Begitu pula kondisimu saat ini yang tidak lolos saat ini tidak ada salahnya jika kamu tetap kembali kepada-NYA. Kita tidak layak menyalahkan Tuhan, toh jawaban Tuhan kita tidak tahu dengan apa dan melalui apa. Kita jelas tahu dan mengetahui kenapa sesuatu terjadi dengan melihat dan memahami dengan membuka mata hati kita. Gagalnya sesuatu tetap karena manusia, alam dan kehendak Allah. Tercapainya cita-citamu juga tetap karena manusia, alam dan kehendak Allah juga.

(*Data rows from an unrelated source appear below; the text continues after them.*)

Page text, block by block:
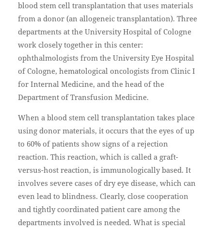
blood stem cell transplantation that uses materials
from a donor (an allogeneic transplantation). Three
departments at the University Hospital of Cologne
work closely together in this center:
ophthalmologists from the University Eye Hospital
of Cologne, hematological oncologists from Clinic I
for Internal Medicine, and the head of the
Department of Transfusion Medicine.
When a blood stem cell transplantation takes place
using donor materials, it occurs that the eyes of up
to 60% of patients show signs of a rejection
reaction. This reaction, which is called a graft-
versus-host reaction, is immunologically based. It
involves severe cases of dry eye disease, which can
even lead to blindness. Clearly, close cooperation
and tightly coordinated patient care among the
departments involved is needed. What is special

Bukannya aku membela Allah. Karena tanpa siapapun, tanpa dibelapun atau kita menolak menyembah Allah-pun, Allah SWT tetap Maha Mengetahui, Maha Adil, Maha Besar dan Maha..dan Maha….
Jadi jangan pernah berhenti berusaha, karena usaha kita sampai dimana adalah Taqdir Allah juga. Tulisan ini penegasan yang pernah kusampaikan kepadamu semata-mata untuk meneguhkan semangatmu dan cita-citamu. Hidup adalah perjuangan. Wallahu A’lam.